Although infrequently mentioned in the published journal selections, Cornell’s mother pervades it by her exclusion. The confided privacies were not for her eyes, instead invoking an unseen world she could never inhabit and did not wish to know about. Her opinions were made irrelevant to Cornell’s visionary quest and, as noted, he gave up trying to talk to her about anything that mattered. This looks like the outcome of a long-established avoidant attachment style, a way of parlaying anxiety into substitute attachment objects. Cornell did talk to other women, for instance Patricia Jordan, about his mother when she was over eighty and having falls; he also talked about Robert aged fifty-two, whose misfortunes remained poignant. Cornell was looking for a nurse to join the household so that his mother would not have to move in with either of the married sisters in Westhampton (pp. 282-3). Earlier references to her mainly concern whether she was at home or away, she being described as his “neurotic fussing mother” (p. 264). But he could also write: “Robert joy again late afternoon after trying morning—Mother, ‘sweetness’” (p. 304). In view of such inability fully to accept or reject mother, Cornell kept the status quo as long as he could pursue the “white magic” of his art.

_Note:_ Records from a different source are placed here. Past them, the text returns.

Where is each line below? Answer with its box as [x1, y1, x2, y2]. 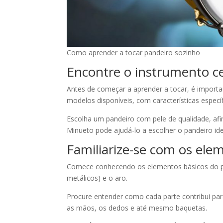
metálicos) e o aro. [67, 173, 130, 183]
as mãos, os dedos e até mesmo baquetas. [67, 203, 208, 213]
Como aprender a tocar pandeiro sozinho [67, 47, 201, 57]
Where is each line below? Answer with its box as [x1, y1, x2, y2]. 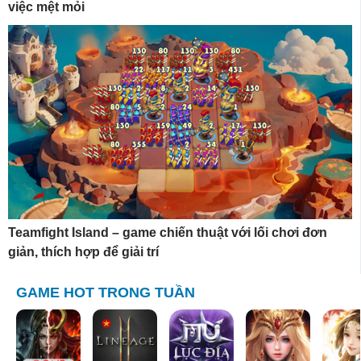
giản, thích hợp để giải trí [8, 244, 159, 259]
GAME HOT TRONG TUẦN [16, 284, 195, 301]
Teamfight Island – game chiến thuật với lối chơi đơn [8, 225, 327, 239]
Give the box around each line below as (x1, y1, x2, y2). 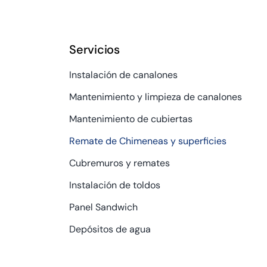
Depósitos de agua (69, 223, 151, 236)
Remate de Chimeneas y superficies (69, 135, 227, 148)
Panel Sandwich (69, 201, 138, 214)
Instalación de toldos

When in 1965 Robert died, Joseph wrote: “Friday the 26th at 1:30 in the afternoon my blessed brother looked at his wall of the celestial toy trains, out on the saffron grounds of the ring-necked pheasants, glanced back and without a sign was released from his frail frame which had withstood such cruel pressures and tensions ... The way was already prepared for me; I have had singularly free feelings from any of the grief I would have anticipated” (p. 316). He adds a cryptic memoriaclass="underline" “Remembering the two stars ** two beautiful dealing with dawns! poet’s quest: “that Beauty furled/ Which penetrates and clasps and fills the world.” Shelley, Epipsychidion—love death” (p. 317). This is code language for a shared empathic understanding with Robert. Cornell commented in a letter to Wayne Andrews, “I am emerging from the enervation and have done something towards the memorial”, also noting, “Mother is taking it wonderfully” (p. 317). The next year he wrote to John Ashbury, “I’ll be giving the lion’s share of my time to my dear mother who has sustained remarkably” (p.333). When finally she moved to a sister’s house, Cornell slept peacefully in her bed a few days before her death.